(Work to be completed):
Data follows below. Repeat exactly the lines between the line holding "the resulting output" and the line holding "[image: 2024_03_10_86321d69945ec7bf172dg-03] [149, 364]", inclusive, and nothing more; drop pictures.

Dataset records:
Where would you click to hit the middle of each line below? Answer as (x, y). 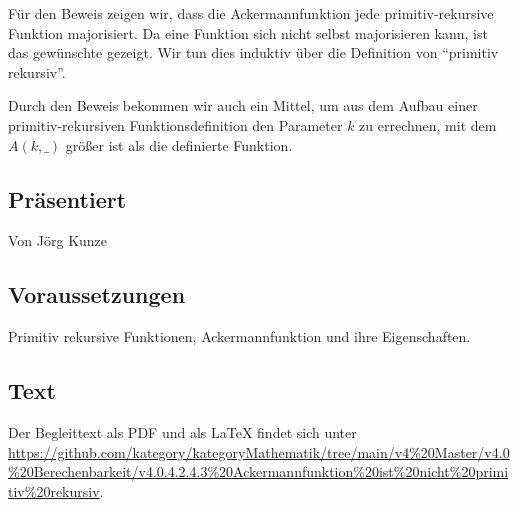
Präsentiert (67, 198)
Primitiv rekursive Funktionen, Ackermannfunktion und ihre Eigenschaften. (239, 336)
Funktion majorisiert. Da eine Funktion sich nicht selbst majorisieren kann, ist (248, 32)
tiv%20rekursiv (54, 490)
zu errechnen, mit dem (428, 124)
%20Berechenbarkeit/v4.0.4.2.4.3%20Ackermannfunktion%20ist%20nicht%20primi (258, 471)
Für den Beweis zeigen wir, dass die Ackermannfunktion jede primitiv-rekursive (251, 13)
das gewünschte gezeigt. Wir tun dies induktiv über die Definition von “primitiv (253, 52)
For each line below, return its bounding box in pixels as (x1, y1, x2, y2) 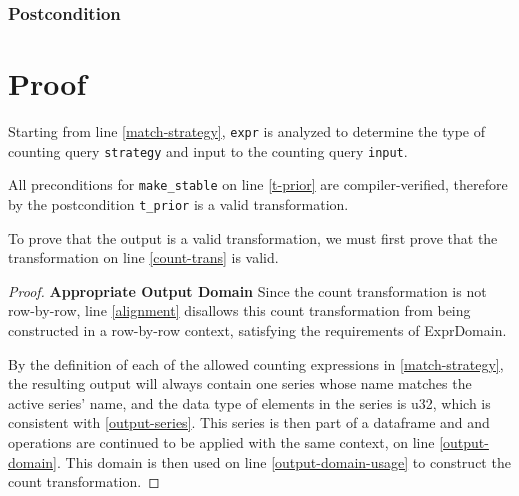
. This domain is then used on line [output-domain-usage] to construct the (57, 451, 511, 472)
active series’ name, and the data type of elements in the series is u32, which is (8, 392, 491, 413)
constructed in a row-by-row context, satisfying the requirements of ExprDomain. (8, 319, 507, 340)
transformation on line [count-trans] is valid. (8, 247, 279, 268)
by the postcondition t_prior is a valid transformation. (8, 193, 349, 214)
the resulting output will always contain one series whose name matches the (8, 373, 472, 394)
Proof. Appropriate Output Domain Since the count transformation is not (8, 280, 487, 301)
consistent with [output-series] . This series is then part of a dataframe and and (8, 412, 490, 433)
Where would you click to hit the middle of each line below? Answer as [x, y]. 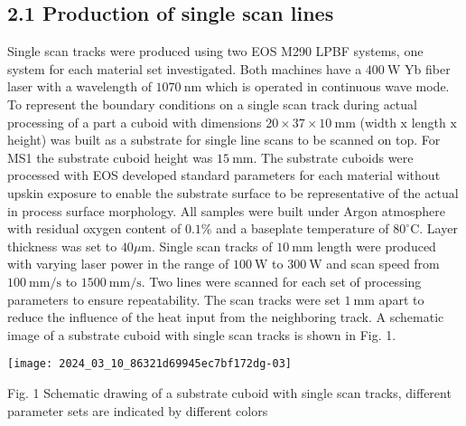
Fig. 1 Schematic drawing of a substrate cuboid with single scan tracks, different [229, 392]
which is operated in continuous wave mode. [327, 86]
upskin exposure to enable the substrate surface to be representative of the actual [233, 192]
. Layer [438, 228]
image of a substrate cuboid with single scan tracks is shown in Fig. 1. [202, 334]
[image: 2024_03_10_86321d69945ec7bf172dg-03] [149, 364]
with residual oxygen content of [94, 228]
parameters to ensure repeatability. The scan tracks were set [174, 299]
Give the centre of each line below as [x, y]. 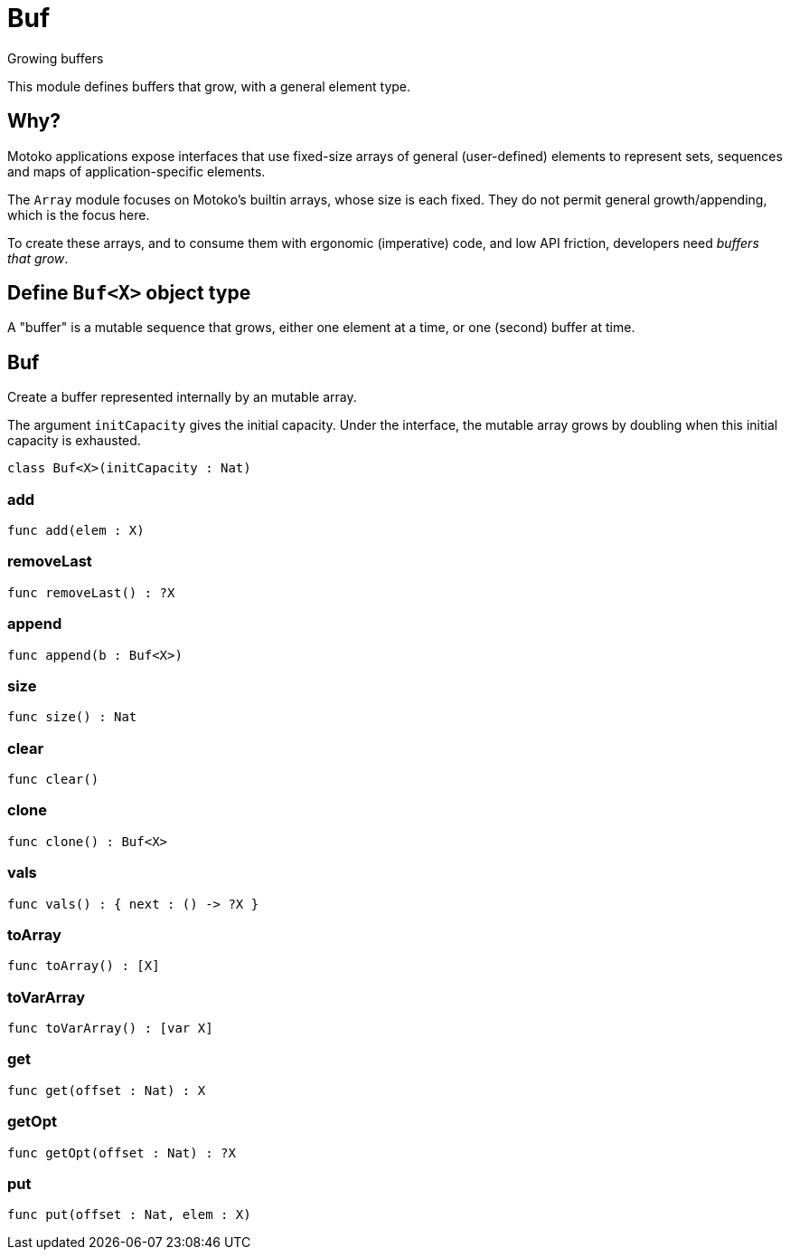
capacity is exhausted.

* * *

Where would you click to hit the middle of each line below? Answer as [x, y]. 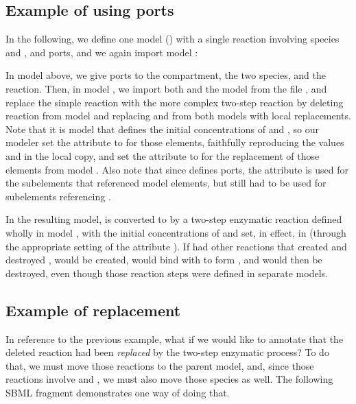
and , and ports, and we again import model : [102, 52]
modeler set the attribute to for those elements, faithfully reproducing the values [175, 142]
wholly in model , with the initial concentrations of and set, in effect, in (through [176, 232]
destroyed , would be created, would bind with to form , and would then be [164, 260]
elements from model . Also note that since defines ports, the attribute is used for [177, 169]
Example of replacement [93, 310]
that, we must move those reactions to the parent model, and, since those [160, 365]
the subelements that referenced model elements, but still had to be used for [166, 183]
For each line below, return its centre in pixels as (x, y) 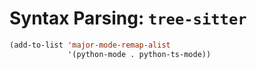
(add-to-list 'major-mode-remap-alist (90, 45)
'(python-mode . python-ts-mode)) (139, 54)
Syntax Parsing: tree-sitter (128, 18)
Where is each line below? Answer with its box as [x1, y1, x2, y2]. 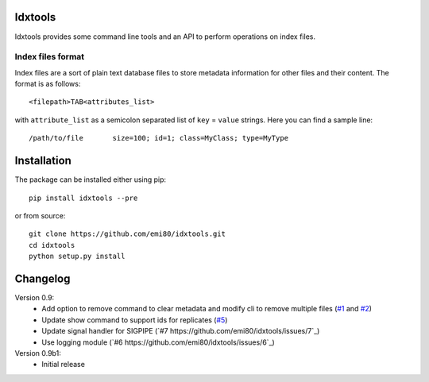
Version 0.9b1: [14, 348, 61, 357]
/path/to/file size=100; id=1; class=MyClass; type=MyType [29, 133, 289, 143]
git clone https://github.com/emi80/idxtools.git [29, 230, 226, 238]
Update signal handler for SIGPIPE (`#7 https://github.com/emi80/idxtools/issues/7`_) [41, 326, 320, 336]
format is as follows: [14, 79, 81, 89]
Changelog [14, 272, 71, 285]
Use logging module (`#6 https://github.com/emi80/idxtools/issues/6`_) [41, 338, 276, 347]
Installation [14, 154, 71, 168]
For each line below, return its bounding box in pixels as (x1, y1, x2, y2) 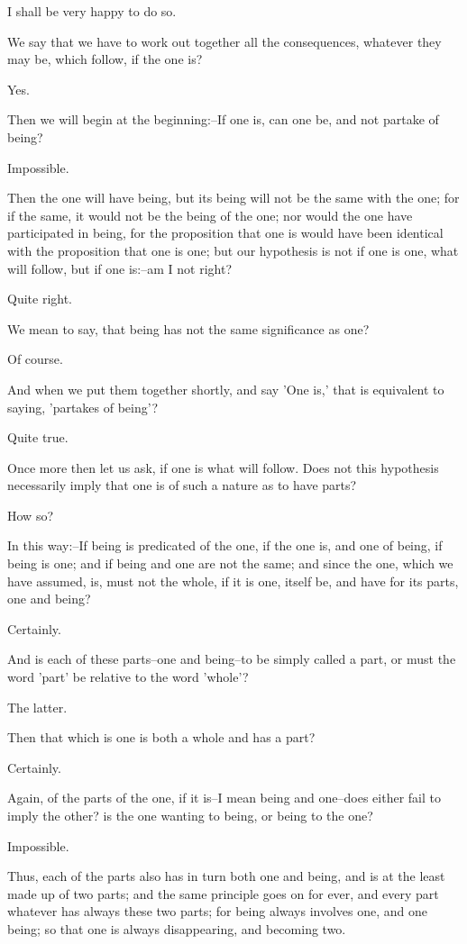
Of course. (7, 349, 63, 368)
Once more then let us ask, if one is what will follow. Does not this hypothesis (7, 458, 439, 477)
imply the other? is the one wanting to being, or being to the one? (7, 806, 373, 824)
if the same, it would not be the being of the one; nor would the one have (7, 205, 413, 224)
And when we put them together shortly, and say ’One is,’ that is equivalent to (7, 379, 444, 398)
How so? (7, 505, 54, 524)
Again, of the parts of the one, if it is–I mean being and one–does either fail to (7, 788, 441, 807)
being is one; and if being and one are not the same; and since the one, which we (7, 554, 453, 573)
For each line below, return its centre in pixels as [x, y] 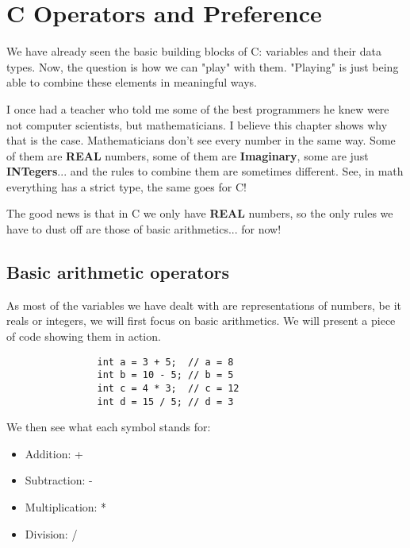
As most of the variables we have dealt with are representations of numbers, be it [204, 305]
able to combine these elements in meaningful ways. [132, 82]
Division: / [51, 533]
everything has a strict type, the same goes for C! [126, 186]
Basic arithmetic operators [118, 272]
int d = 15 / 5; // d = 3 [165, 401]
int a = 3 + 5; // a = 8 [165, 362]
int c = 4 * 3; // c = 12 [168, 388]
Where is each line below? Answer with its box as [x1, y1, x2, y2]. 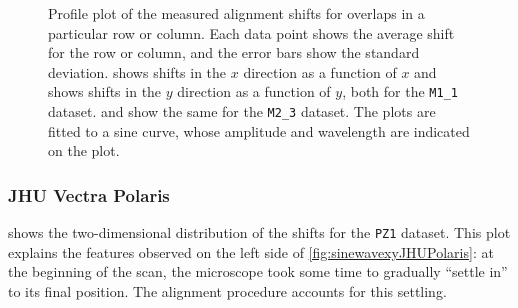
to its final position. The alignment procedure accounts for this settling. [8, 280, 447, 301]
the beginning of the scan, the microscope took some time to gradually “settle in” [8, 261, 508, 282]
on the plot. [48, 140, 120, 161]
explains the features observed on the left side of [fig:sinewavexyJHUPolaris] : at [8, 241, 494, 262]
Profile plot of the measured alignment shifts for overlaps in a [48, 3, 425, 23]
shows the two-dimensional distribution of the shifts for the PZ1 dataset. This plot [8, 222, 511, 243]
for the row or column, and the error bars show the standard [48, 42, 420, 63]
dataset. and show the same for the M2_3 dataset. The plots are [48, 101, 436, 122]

(Response for this exercise):
the resulting output will always contain one series whose name matches the (8, 373, 472, 394)
Proof. Appropriate Output Domain Since the count transformation is not (8, 280, 487, 301)
consistent with [output-series] . This series is then part of a dataframe and and (8, 412, 490, 433)
Where would you click to hit the middle of each line below? Answer as [x, y]. 
Fig. 1 Schematic drawing of a substrate cuboid with single scan tracks, different [229, 392]
which is operated in continuous wave mode. [327, 86]
upskin exposure to enable the substrate surface to be representative of the actual [233, 192]
. Layer [438, 228]
image of a substrate cuboid with single scan tracks is shown in Fig. 1. [202, 334]
[image: 2024_03_10_86321d69945ec7bf172dg-03] [149, 364]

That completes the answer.